● EXERCISE REQUIREMENTS:
Copying starts at the line containing "North Sydney Bears U18 conversions" and stops after the last line of the records; each line is repeated exactly, and pictures are skipped.

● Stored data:
+---+

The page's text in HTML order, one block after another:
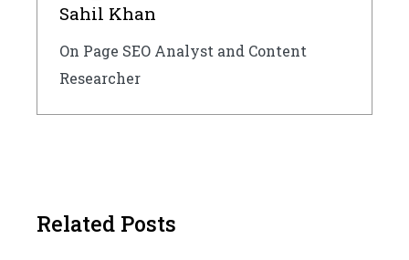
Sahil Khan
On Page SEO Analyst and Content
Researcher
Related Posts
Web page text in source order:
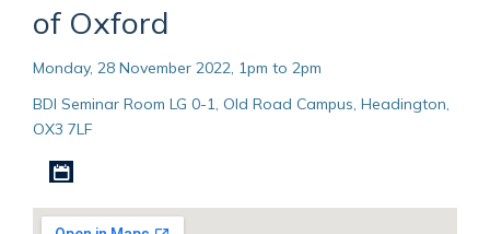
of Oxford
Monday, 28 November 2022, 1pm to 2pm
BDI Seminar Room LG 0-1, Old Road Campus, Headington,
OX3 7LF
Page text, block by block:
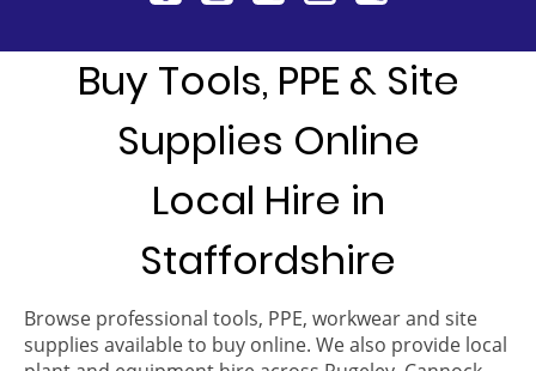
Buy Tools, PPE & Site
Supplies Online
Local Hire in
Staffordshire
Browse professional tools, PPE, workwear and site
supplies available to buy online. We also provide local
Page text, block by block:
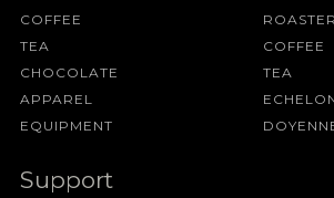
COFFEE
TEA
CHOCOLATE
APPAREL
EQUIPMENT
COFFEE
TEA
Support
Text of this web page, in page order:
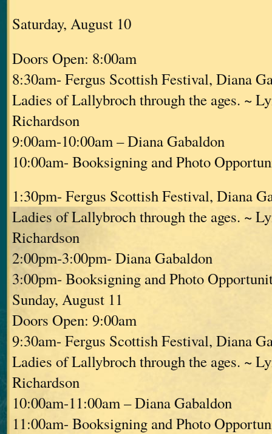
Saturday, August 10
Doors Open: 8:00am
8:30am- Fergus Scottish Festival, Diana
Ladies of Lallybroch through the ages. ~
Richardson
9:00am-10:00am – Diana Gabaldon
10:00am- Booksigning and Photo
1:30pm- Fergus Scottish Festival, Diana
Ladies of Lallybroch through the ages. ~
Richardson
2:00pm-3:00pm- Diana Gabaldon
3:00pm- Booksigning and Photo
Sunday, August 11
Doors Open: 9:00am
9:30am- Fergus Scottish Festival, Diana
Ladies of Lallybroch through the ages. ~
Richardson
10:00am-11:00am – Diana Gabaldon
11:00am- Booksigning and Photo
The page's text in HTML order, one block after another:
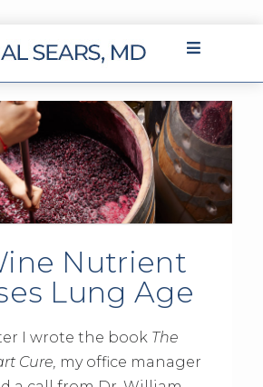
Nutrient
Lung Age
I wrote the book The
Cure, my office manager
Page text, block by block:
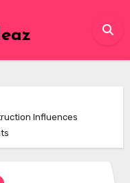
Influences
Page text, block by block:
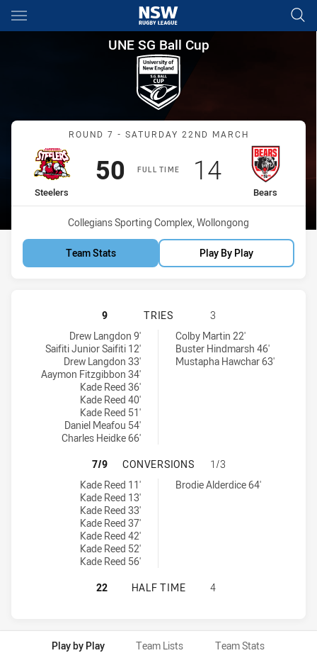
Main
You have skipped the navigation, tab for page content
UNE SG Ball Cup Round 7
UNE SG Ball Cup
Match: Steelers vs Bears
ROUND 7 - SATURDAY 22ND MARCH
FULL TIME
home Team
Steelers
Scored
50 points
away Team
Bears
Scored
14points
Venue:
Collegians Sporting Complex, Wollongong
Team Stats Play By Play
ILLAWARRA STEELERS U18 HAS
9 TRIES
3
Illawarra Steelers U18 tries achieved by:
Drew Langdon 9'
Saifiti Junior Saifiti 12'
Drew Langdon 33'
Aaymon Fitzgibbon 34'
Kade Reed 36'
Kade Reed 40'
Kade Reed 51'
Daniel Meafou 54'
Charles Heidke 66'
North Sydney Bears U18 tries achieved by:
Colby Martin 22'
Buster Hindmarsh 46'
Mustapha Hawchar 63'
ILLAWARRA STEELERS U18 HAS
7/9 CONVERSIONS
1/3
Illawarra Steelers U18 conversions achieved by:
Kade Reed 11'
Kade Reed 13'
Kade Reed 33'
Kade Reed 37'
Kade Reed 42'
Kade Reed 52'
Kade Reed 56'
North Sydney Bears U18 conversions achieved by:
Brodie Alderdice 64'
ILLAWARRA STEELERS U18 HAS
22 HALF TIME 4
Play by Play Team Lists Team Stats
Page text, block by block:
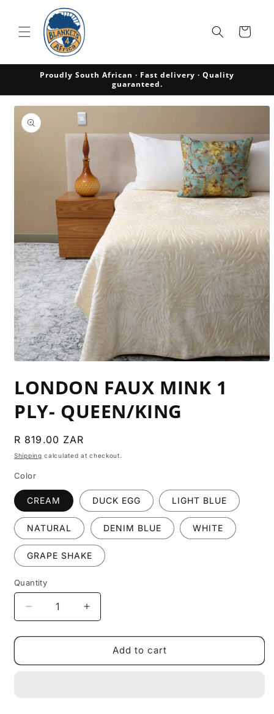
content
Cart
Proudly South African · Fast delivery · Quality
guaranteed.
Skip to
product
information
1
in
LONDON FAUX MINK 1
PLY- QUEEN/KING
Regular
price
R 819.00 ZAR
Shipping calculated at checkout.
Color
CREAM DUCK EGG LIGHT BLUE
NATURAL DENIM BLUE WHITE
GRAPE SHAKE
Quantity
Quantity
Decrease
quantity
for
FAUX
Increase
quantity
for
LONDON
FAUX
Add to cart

+---+

● EXERCISE SOLUTION:
North Sydney Bears U18 conversions achieved by:
Brodie Alderdice 64'
ILLAWARRA STEELERS U18 HAS
22 HALF TIME 4
Play by Play Team Lists Team Stats
Page text, block by block:
content
Cart
Proudly South African · Fast delivery · Quality
guaranteed.
Skip to
product
information
1
in
LONDON FAUX MINK 1
PLY- QUEEN/KING
Regular
price
R 819.00 ZAR
Shipping calculated at checkout.
Color
CREAM DUCK EGG LIGHT BLUE
NATURAL DENIM BLUE WHITE
GRAPE SHAKE
Quantity
Quantity
Decrease
quantity
for
FAUX
Increase
quantity
for
LONDON
FAUX
Add to cart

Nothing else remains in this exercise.